We rely on the scientific method, rooted in hypothesis, analysis, and experimentation, to drive data-driven decisions, to manage risk, and to expand into new areas of focus. In this way, we create systematic tools and technologies to forecast the future of global markets.

If you’re interested in hearing more about the scientific method to modeling, please join our Quant Talk. We hope to see you there!

Our Quant Researchers Include:

  • Yuting graduated from Columbia in 2016 with a PhD in Statistics and currently works as a modeler at Two Sigma. Her day-to-day work includes predictive modeling and machine learning research.
  • Richard graduated in 2017 with a PhD in Statistics from Columbia University’s Statistics Department, where he worked on credit risk modeling and, to his own surprise, on quantum materials science. He is now a quantitative researcher at Two Sigma, developing predictive models for time series/panel data. Please join him in this week’s Student Seminar to learn more about statistical work in the world of systematic trading, and how to successfully transition from academia to industry research.
James Roger (Metrum Research Group)
Title: Pharmacometrics is Like This
Scientists working in biomedical research often have some sense of what to expect from a proper “biostatistician”, but relatively few know what to make of a statistician who calls himself or herself a “pharmacometrician”. Thus freed from the shackles of other people’s expectations, the pharmacometric statistician encounters problems and opportunities that are different from those encountered by the more conventionally branded biostatistician. Generally speaking, “pharmacometric analyses” put greater emphasis on understanding data generating mechanisms and evaluating associated causal narratives. In this talk I will try to convey the spirit and the value of pharmacometric approaches by way of three real examples. 
  • The first example will be from Alzheimer’s Disease, where a joint (multiple endpoint) longitudinal model was used to help select a dose for a phase 3 trial. 
  • The second example will be based on a pharmacokinetic / pharmacodynamic model for blood pressure, used to determine the maximum tolerated dose that could be studied in subsequent trials. 
  • The third example will be from Multiple Sclerosis, where a joint (multiple endpoint) sort-of-causal longitudinal model will be used as the basis for extrapolation into a previously unstudied “prodromal” population. 

I won’t have time to discuss any single application in depth, but I will try to convey the broad contours of each model and give a sense of the value proposition associated with each analysis.
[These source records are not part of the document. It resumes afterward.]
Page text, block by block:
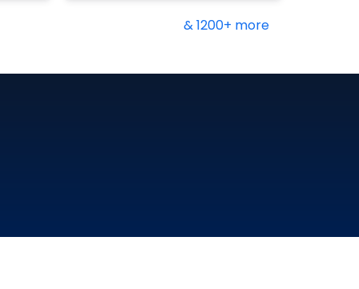
& 1200+ more
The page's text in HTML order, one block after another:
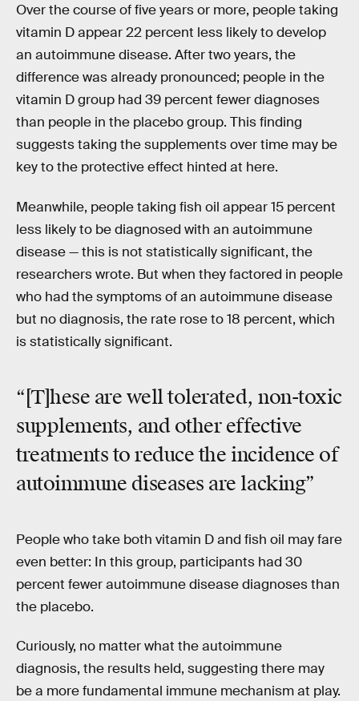
Over the course of five years or more, people taking
vitamin D appear 22 percent less likely to develop
an autoimmune disease. After two years, the
difference was already pronounced; people in the
vitamin D group had 39 percent fewer diagnoses
than people in the placebo group. This finding
suggests taking the supplements over time may be
key to the protective effect hinted at here.
Meanwhile, people taking fish oil appear 15 percent
less likely to be diagnosed with an autoimmune
disease — this is not statistically significant, the
researchers wrote. But when they factored in people
who had the symptoms of an autoimmune disease
but no diagnosis, the rate rose to 18 percent, which
is statistically significant.
“[T]hese are well tolerated, non-toxic
supplements, and other effective
treatments to reduce the incidence of
autoimmune diseases are lacking”
People who take both vitamin D and fish oil may fare
even better: In this group, participants had 30
percent fewer autoimmune disease diagnoses than
the placebo.
Curiously, no matter what the autoimmune
diagnosis, the results held, suggesting there may
be a more fundamental immune mechanism at play.

Prof. Victor H. de la Pena (Columbia)

Title: Some Open Problems in Probability and Statistics

Abstract: In this talk I will discuss a few open problems. The man references for the talk are:


  1. de la Pena H. and Gine E. (1999). Decoupling: From Dependence to Indepen- dence. Springer.
  2. de la Pena H. (2019). From Decoupling and Self-Normalization to Machine Learning. Notices of the American Society November Issue.
  3. de la Pena, H., Lai T. and Shao, Q. (2009) Self-Normalized Processes: Limit Theorems and Statistical Applications. Springer.
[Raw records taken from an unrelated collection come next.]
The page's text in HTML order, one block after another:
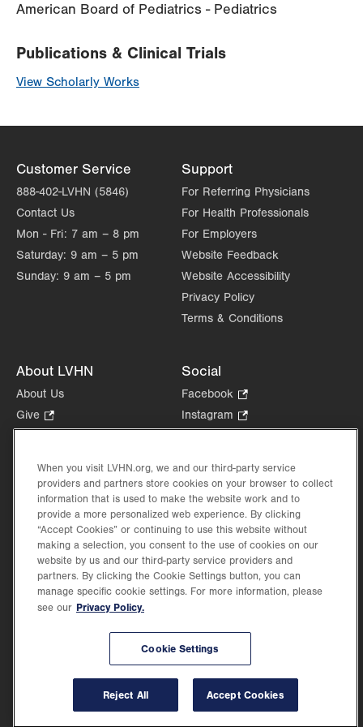
American Board of Pediatrics - Pediatrics
Publications & Clinical Trials
View Scholarly Works
Customer Service
888-402-LVHN (5846)
Contact Us
Mon - Fri: 7 am – 8 pm
Saturday: 9 am – 5 pm
Sunday: 9 am – 5 pm
Support
For Referring Physicians
For Health Professionals
For Employers
Website Feedback
Website Accessibility
Privacy Policy
Terms & Conditions
About LVHN
About Us
Give
Opens
new
tab.
Health Tips, News & Stories
Events
Shop.
Opens
in
new
tab.
Price Transparency
Social
Facebook
Opens
in
tab.
Instagram
Opens
new
tab.
in
new
Lehigh Valley Health Network, part of Jefferson Health, holds itself accountable, at
every level of the organization, to nurture an environment of inclusion and respect, by
valuing the uniqueness of every individual, celebrating and reflecting the rich diversity
When you visit LVHN.org, we and our third-party service
providers and partners store cookies on your browser to collect
information that is used to make the website work and to
provide a more personalized web experience. By clicking
“Accept Cookies” or continuing to use this website without
making a selection, you consent to the use of cookies on our
website by us and our third-party service providers and
partners. By clicking the Cookie Settings button, you can
manage specific cookie settings. For more information, please
see our Privacy Policy.
Cookie Settings
Reject All Accept Cookies

Sumit Mukherjee (Columbia) 

Title: Viewing a permutation as a copula

Abstract: The idea of viewing a permutation as a copula, (i.e. a probability measure on the unit square with uniform marginals) first originated in Combinatorics. Using this representation, we can compute limiting properties of various statistics under non uniform probability models on the space of permutations. Examples include the number of fixed points, the number of cycles of a given length, and the number of inversions. Focusing on Statistics, we analyze a class of non uniform probability measures on permutations, which include the celebrated Mallows models. We compute the limiting log normalizing constant for such models, and give an iterative algorithm for computing this limit. We also show consistency of the MLE and the Pseudo-likelihood estimator in these models.


Kobi Abayomi (Seton Hall University) 
Title:  What is Data  
Abstract:  An intentional singularization to illustrate some examples from business use cases where pseudo-experimental is as good as it gets.